As for your questions: Executing the loops less often is in general a bad practice from the control point of view, as you are only increasing the apparent dead time, which will call for a detuning of your controller anyway.
Slowing the execution time of a loop does not reduce the oscillation of any loop; it will worsen it.
A: First, you will NEVER change the dead time of a process loop simply by changing the tuning parameters of the controller. Dead time is a function of both how soon the process responds to changes to the manipulated variable and how soon the measurement sensor is able to recognize such a change.
Unfortunately, the traditional PID control loop is inadequate to properly to respond to dead time, as it is a reactive response, only responding to changes in error (SP-PV), rather than a pro-active response. So, you can fuss over scan rate or integral action all you want. Both of these are reactive solutions, and just slow down the effective response.
So, de-tuning a process control loop just slows down the controller response to match the natural response of the process.
A better strategy is to consider some pro-active solutions:
What is causing the dead time? Take time to understand the process. Dead time is the time it takes from when the input to the process changes, to when it is detected. Actually, re-locating the measurement sensor can significantly reduce the dead time.
The classical pro-active solution for dead time is the Smith Predictor, an addition to the PID algorithm where you predict the behavior of dead time response and configure this into your solution. Unfortunately, not many control algorithms offer a Smith Predictor solution.
Configure a feed-forward solution. Here, assume you predicted a response to change to a controlled variable or change in load. You can often collect this data from historical logs from your control system. Now, include this in your response. Also here, most PLCs or DCSs offer no pre-configured solutions. But, if you know and understand the cause and effect relationship, feed-forward is as simple as including an X-Y characterizer function.
For more complex processes, consider a model-predictive control (MPC) solution. Often, this requires purchase of specific MPC solution software. Depending on cost, this might be the optimal solution.
Should you like to learn more, please call or email with questions or comments.
A: PID loop is a misnomer we all use. PID is a block in a system diagram. The controller generates a signal based on the deviation from setpoint. Stability of a control loop is based on the overall transfer function between setpoint and process variable. You can have transportation lag, process dead time (use dead-time compensation). The process may not have any dead time, but control action (valve, heater, etc.) may be the source. A knowledge of each element in the loop is needed. PID may not even be the best approach. If you have a process with dead time, then you want to compensate for this in the control action.

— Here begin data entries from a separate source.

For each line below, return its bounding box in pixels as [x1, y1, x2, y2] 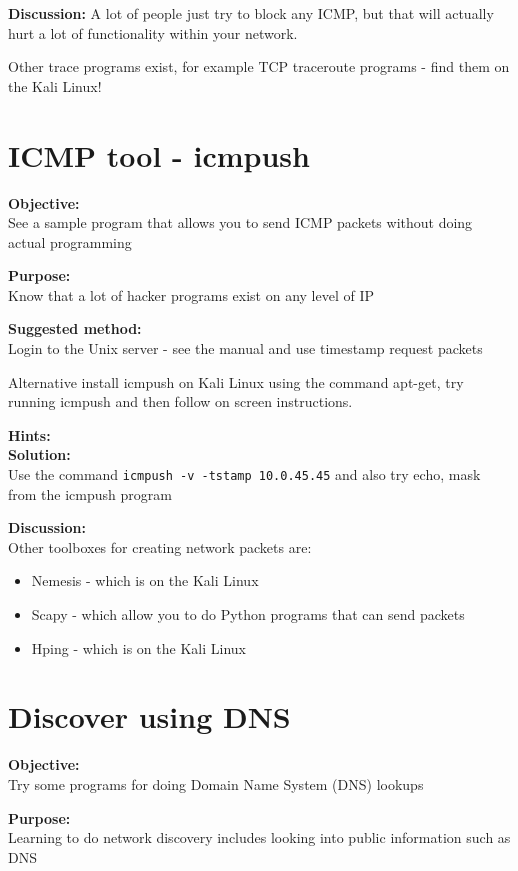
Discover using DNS [8, 696, 291, 737]
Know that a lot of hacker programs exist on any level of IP [8, 284, 375, 305]
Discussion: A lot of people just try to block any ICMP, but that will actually [8, 3, 494, 23]
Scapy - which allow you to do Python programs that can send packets [31, 604, 465, 625]
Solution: [8, 444, 71, 465]
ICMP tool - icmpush [8, 134, 310, 175]
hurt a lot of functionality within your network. [8, 22, 298, 43]
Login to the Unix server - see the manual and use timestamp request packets [8, 338, 483, 359]
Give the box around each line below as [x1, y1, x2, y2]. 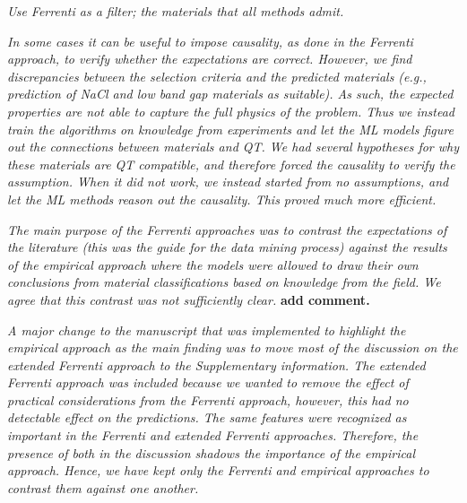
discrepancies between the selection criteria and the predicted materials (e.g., [7, 66, 427, 85]
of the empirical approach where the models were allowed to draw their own [7, 255, 419, 273]
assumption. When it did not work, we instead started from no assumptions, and [7, 172, 449, 191]
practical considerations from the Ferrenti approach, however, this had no [7, 390, 409, 409]
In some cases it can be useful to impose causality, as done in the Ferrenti [7, 31, 413, 50]
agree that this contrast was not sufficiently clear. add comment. [7, 290, 370, 308]
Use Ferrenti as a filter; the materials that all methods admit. [7, 2, 344, 20]
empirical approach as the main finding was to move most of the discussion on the [7, 338, 458, 357]
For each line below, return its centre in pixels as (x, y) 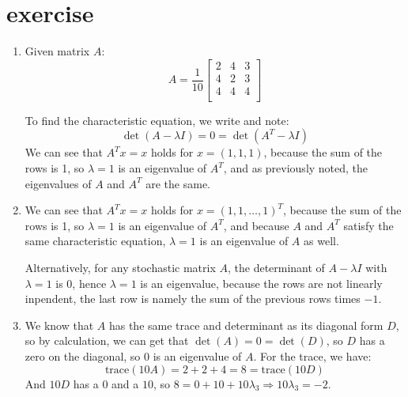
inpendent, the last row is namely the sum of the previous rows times (193, 299)
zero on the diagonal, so (83, 355)
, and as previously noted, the (296, 168)
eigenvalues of (58, 183)
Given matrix (57, 51)
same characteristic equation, (95, 241)
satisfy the (368, 225)
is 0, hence (81, 283)
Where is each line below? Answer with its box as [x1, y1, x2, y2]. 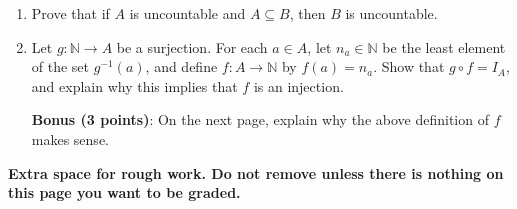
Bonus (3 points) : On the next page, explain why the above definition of [31, 109, 489, 130]
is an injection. [253, 75, 344, 96]
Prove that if [31, 3, 110, 23]
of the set [31, 56, 90, 77]
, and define [145, 56, 218, 77]
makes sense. [31, 128, 109, 149]
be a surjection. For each [116, 36, 268, 57]
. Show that [373, 56, 445, 77]
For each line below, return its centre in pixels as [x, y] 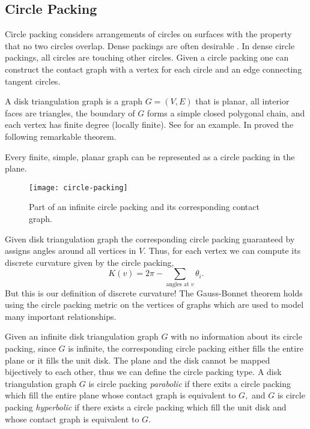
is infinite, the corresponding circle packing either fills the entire [186, 348]
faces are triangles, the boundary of [70, 112]
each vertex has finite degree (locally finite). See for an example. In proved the [149, 124]
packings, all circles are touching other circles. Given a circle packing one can [147, 57]
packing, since [30, 348]
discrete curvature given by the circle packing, [90, 262]
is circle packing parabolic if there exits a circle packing [190, 383]
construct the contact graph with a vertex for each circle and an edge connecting [153, 69]
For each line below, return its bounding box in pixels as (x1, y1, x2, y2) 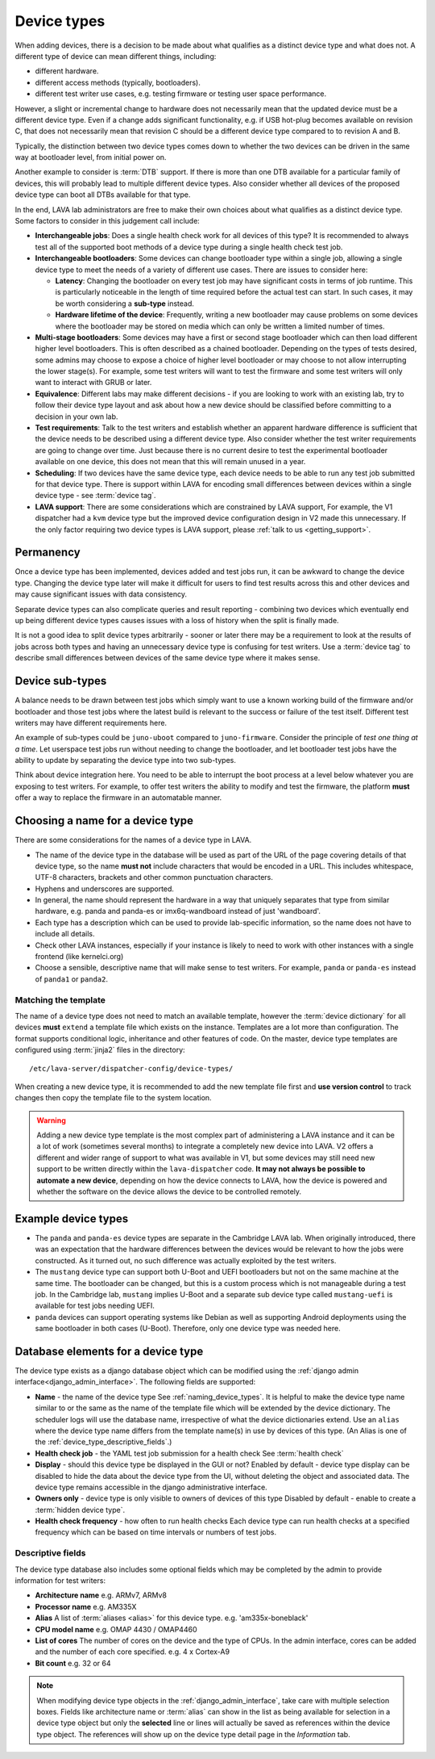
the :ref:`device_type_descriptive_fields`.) (35, 1437, 172, 1447)
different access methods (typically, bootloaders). (35, 77, 201, 87)
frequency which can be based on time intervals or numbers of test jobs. (35, 1527, 277, 1537)
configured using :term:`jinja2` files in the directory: (14, 1045, 185, 1055)
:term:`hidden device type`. (35, 1505, 125, 1514)
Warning (36, 1115, 66, 1125)
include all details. (35, 929, 96, 939)
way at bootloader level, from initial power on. (14, 153, 167, 162)
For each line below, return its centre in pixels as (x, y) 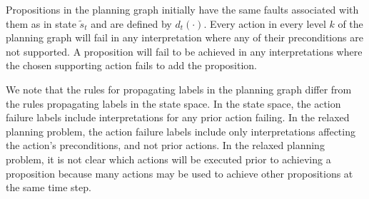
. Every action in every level (265, 23)
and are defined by (131, 23)
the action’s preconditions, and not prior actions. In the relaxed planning (165, 145)
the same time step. (49, 187)
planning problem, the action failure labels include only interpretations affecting (181, 131)
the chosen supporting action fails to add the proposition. (131, 65)
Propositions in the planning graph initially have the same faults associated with (182, 9)
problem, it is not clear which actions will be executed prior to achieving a (168, 159)
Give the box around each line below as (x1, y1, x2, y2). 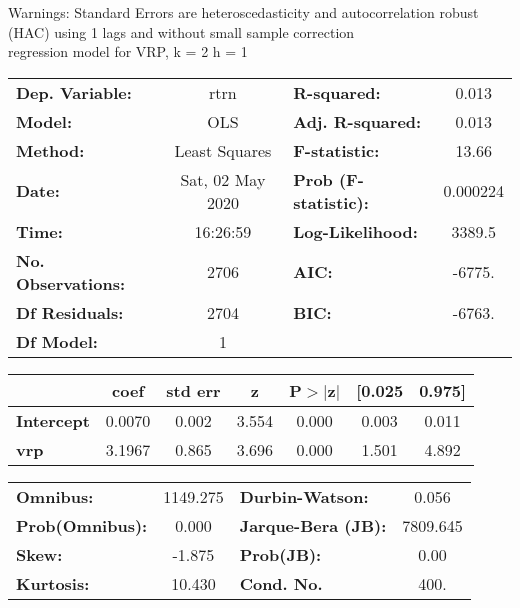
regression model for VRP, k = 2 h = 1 (8, 41, 248, 62)
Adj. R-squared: (293, 109, 422, 133)
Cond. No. (239, 571, 323, 595)
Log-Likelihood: (293, 219, 418, 243)
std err (166, 378, 221, 402)
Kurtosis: (16, 571, 90, 595)
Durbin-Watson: (239, 484, 369, 508)
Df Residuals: (16, 300, 124, 324)
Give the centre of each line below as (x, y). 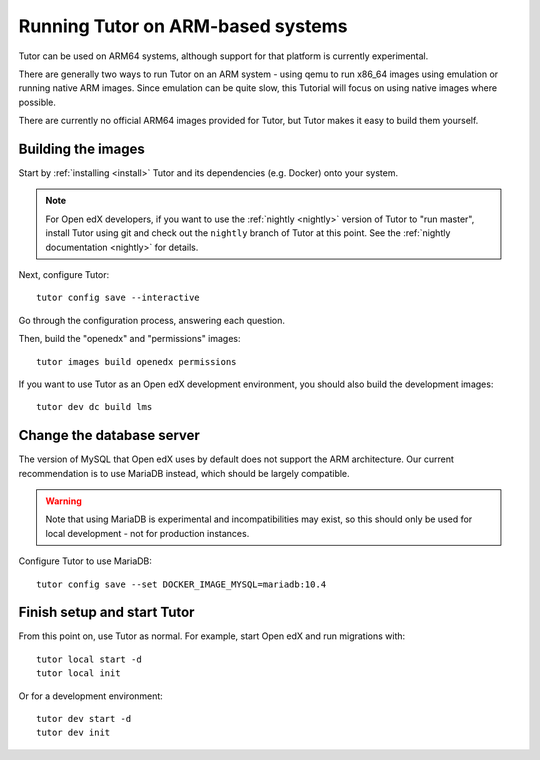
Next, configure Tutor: (64, 274)
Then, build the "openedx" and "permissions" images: (129, 339)
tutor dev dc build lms (94, 407)
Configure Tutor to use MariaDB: (85, 561)
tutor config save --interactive (118, 298)
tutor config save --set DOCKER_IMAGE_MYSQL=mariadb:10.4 (181, 584)
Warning (63, 501)
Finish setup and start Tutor (106, 612)
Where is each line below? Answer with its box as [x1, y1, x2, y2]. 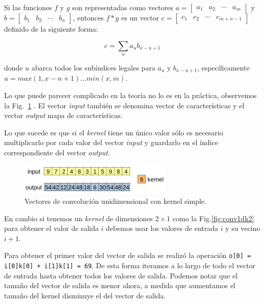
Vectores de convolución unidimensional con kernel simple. [24, 196, 206, 206]
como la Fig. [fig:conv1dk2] [172, 213, 254, 223]
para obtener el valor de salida [4, 223, 99, 233]
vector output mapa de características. [4, 110, 123, 121]
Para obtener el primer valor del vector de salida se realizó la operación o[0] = [4, 250, 251, 261]
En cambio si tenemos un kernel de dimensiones [4, 213, 153, 223]
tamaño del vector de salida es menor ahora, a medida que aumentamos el [4, 280, 235, 291]
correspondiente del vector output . [4, 147, 110, 157]
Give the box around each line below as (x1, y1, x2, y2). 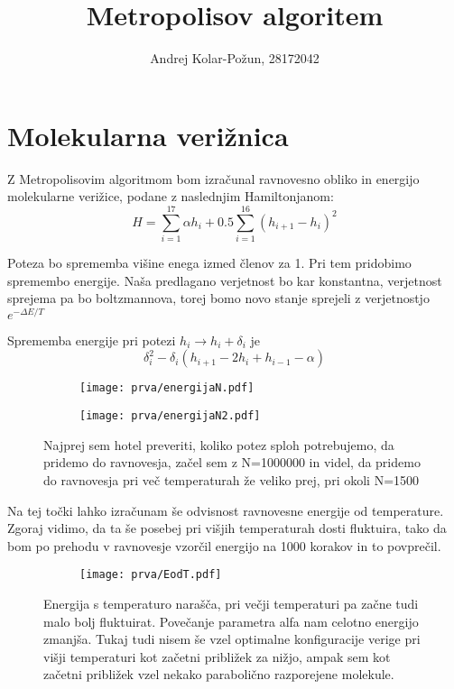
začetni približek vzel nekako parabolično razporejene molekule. (43, 665, 394, 684)
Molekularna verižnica (7, 116, 289, 153)
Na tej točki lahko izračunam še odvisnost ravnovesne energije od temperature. (7, 501, 444, 519)
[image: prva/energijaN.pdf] (79, 381, 255, 395)
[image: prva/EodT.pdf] (79, 568, 222, 582)
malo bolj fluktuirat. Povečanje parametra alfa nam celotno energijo (43, 611, 419, 630)
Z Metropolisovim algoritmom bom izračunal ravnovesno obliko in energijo (7, 169, 420, 188)
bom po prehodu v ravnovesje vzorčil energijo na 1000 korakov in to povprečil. (7, 536, 441, 555)
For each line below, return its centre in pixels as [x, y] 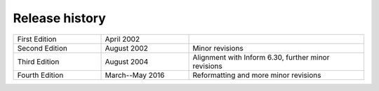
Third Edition [38, 61]
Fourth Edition [40, 75]
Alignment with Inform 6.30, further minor [261, 57]
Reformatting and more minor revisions [257, 75]
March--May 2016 [135, 75]
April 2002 [122, 39]
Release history [60, 18]
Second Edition [42, 48]
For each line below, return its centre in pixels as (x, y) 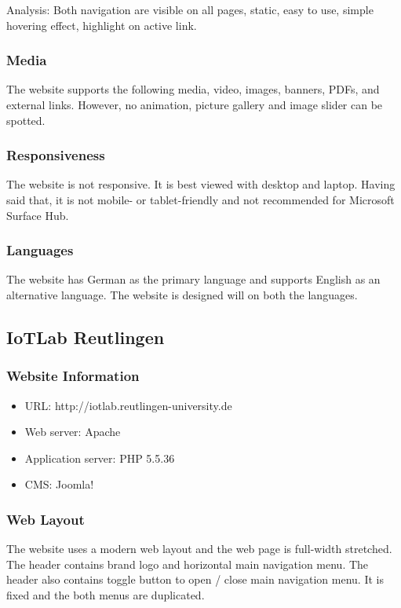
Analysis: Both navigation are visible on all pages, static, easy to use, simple (190, 9)
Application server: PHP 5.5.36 (100, 458)
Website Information (73, 376)
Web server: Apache (73, 432)
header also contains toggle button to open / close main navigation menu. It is (195, 579)
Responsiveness (56, 155)
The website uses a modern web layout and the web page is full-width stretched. (199, 549)
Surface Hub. (38, 215)
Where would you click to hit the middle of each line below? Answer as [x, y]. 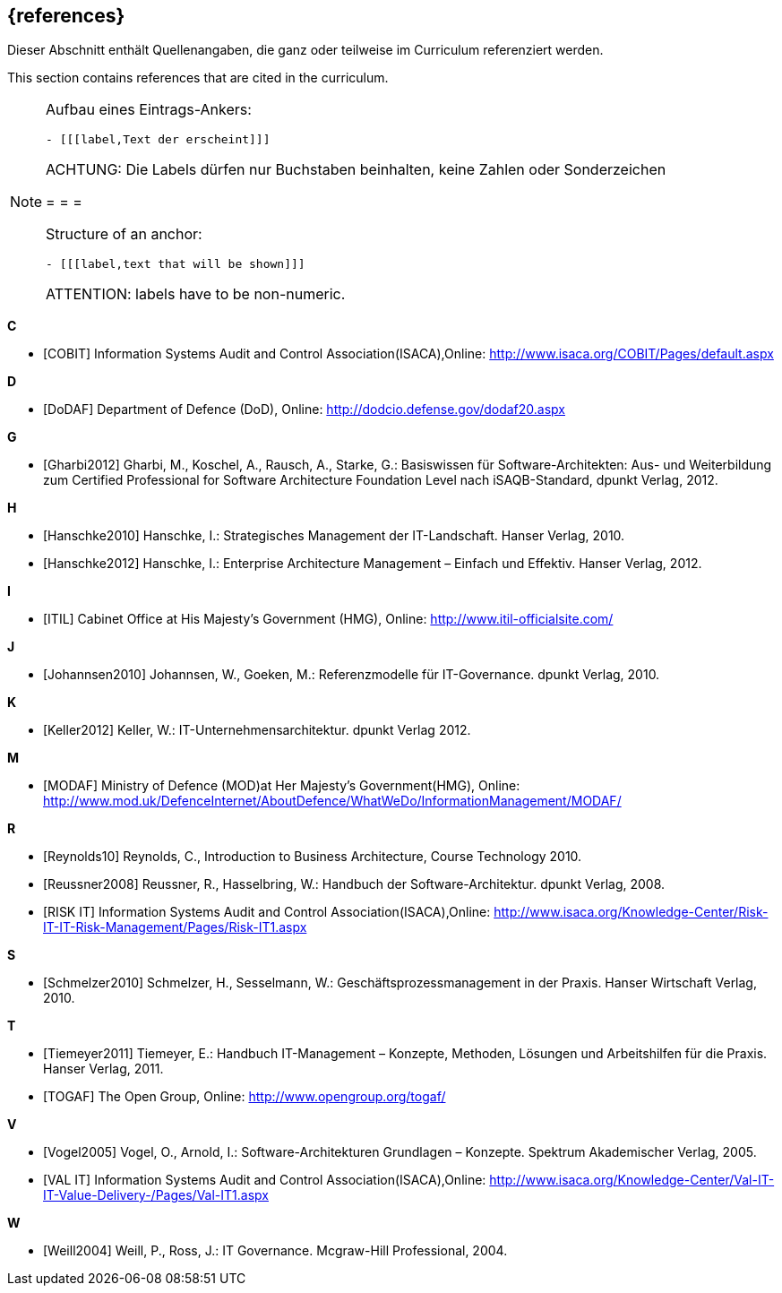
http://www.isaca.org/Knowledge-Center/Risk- [631, 912]
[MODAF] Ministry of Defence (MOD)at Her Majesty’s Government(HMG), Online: [282, 786]
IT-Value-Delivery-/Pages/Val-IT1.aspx [156, 1195]
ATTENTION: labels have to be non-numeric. [196, 294]
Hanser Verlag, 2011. [103, 1069]
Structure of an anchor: [124, 234]
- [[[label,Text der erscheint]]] [158, 140]
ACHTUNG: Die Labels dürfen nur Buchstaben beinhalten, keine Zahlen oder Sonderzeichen [356, 170]
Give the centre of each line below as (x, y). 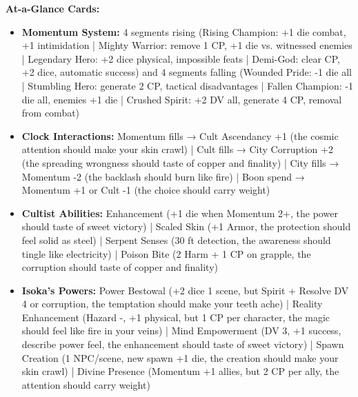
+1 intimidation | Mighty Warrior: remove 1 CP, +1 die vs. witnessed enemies (187, 45)
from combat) (51, 113)
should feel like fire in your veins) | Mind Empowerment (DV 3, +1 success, (181, 330)
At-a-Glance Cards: (53, 8)
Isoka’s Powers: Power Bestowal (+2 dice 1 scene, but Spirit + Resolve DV (185, 290)
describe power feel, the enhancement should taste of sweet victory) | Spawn (183, 344)
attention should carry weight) (86, 384)
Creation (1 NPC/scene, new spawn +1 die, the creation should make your (180, 357)
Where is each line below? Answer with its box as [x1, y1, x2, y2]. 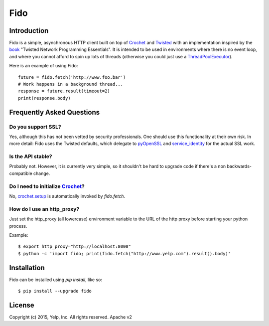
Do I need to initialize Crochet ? [9, 182, 85, 189]
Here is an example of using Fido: [9, 63, 78, 69]
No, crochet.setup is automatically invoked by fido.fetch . [9, 193, 126, 199]
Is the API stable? [9, 153, 52, 160]
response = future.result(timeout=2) [18, 88, 111, 94]
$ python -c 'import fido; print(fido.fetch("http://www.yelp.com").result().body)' [18, 251, 231, 256]
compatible [9, 170, 32, 176]
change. [33, 170, 50, 176]
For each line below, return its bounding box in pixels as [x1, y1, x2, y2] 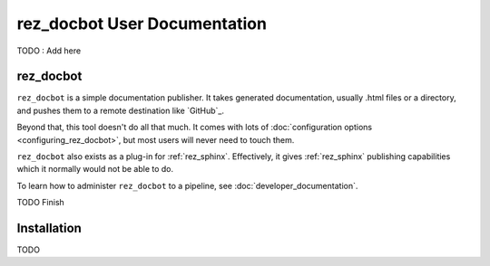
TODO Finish [16, 197, 65, 208]
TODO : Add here [16, 45, 82, 56]
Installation [16, 221, 82, 235]
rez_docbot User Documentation [16, 14, 268, 33]
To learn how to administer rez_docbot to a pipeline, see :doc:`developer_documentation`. [16, 180, 358, 191]
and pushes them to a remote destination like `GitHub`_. [16, 105, 225, 116]
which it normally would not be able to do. [16, 164, 174, 175]
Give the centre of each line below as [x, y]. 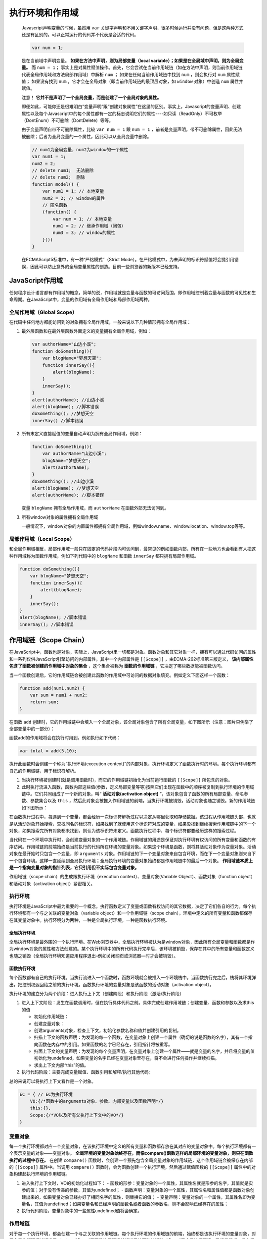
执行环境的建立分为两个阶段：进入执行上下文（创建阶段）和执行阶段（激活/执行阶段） [97, 993]
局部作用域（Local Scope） [42, 539]
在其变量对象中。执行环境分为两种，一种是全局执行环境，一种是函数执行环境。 [89, 920]
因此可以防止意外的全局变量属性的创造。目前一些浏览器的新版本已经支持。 [106, 266]
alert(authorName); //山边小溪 [68, 400]
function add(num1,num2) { [52, 688]
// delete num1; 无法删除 [63, 170]
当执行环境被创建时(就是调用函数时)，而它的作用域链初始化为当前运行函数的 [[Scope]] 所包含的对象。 [127, 780]
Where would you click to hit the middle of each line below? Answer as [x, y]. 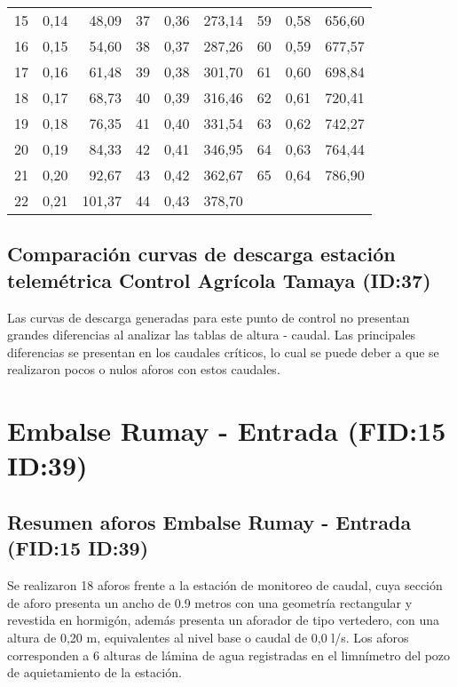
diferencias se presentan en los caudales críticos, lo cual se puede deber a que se [223, 351]
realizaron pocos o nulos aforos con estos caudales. [144, 369]
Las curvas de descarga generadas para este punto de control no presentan [209, 317]
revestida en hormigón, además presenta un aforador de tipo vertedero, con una [224, 620]
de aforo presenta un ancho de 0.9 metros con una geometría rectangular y [210, 602]
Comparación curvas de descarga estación [201, 254]
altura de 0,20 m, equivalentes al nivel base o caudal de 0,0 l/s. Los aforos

Here again, a poorly designed process will be hard to control. I bet that if the questioner drew out the block diagram, the question would be easier to solve or even test by simulating the overall process by simple differential equations.
Control valves are the most confusing. They can have dead time, different reaction curves. The step response of the measured process variable to the control action with the loop opened (no PID at all) is needed. I would just start with the process flow sheet and instrument diagram and any trended data to help draw the loop and then build the equations from that.
Another way of answering this question is to write out the PID algorithm, and then it is seen that the terms in relation involve the "error term" three times: CO is proportional to the error, the integral of the error and the derivative of the error. Thus the time dynamics of the error term determine the stability independently of the tuning and dictate the tuning.